Long before the internet came into existence, Alan Boon, who took over from his father Charles in 1949, struck deals with media owners that were groundbreaking for the time, and commissioned advertising that ensured the brand was seen in the right place at the right time, and in the right format. In 1971, the company merged with Harlequin Books and today its books are sold in 107 countries with eversions available online.
In addition to special releases, Mills & Boon publishes 11 series, such as the “very sexual” Blaze, “provocative and sensual” Desire, Intrigue, History and Medical, where contemporary romances are set against the backdrop of the medical profession.
St Luke’s business director Liz Little says Mills & Boon is a “terrifically unique” brand within publishing and able to stand the test of time because the publishing brand and its various imprints is hero-led rather than author-centric. Its marketing model is equally unique because it publishes over 50 titles every month which are released then phased out or pulped after a set time.
The publisher is aware, though, that it must do more. The redesigned Mills & Boon will have a “more edgy, refreshing and contemporary feel to it”, says Somerville. Meanwhile, it will expand to offer more in subgenres as well as exploring initiatives such as the RFU tie-up.
St Luke’s has been tasked to help persuade younger women who already are “love-fans” to reconsider Mills & Boon through the brand’s first UK-specific above-the-line campaign in recent times. It will also develop social networking initiatives around the brand.
Hawkes, who has worked on chick-lit campaigns for rival publishers Hodder Headline and Orion Books, suggests a new push behind the century-old brand could work, particularly if it focuses on its place as the “mummy of the romance genre”. It may also benefit from a consumer appetite for nostalgia, chivalry and good old-fashioned romance borne out of uncertain times.
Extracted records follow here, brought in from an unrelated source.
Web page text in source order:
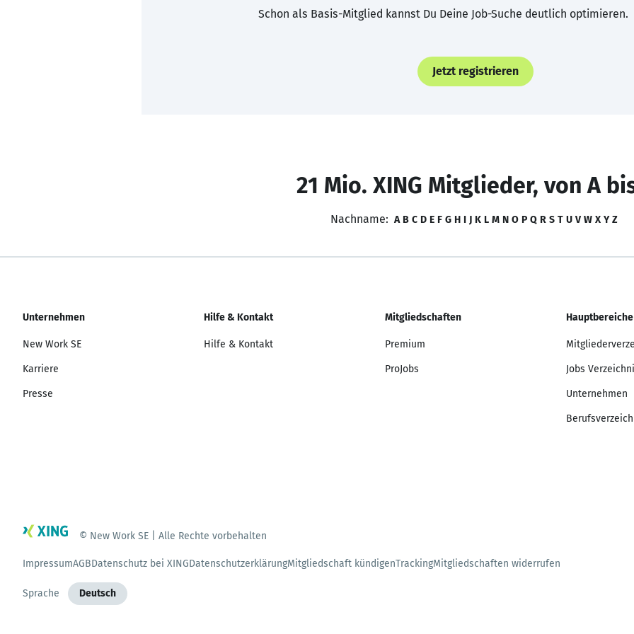
Schon als Basis-Mitglied kannst Du Deine Job-Suche deutlich optimieren.
Jetzt registrieren
21 Mio. XING Mitglieder, von A
Nachname: A B C D E F G H I J K L M N O P Q R S T U V W X Y Z
Unternehmen
New Work SE
Karriere
Presse
Hilfe & Kontakt
Hilfe & Kontakt
Mitgliedschaften
Premium
ProJobs
Hauptbereiche
Jobs
Unternehmen
© New Work SE | Alle Rechte vorbehalten
ImpressumAGBDatenschutz bei XINGDatenschutzerklärungMitgliedschaft kündigenTrackingMitgliedschaften widerrufen
Sprache Deutsch

Additional reporting by Mary-Louise Clews
Mills & Boon:
1908 UK-based publishers Gerald Mills and Charles Boon found the company with £1,000, publishing mainly sports and craft titles
1920s Focus shifts to escapist fiction for women as the post-war economic depression takes hold
1949 Alan Boon took over the publisher following the death of father Charles
1971 Mills & Boon merges with Canadian paperback publisher Harlequin to produce romantic fiction as a “literary force” with a more realistic and readily identifiable profile
1990s Mills & Boon novels ranged from compelling romances with international settings to sensual, racy books. Heroines were liberated and more assertive
1997 The company’s name was added to the Oxford English Dictionary as a term meaning “romantic storybook” 2009 In January, Mills & Boon teams up with the Rugby Football Union to produce new titles featuring rugby heroes.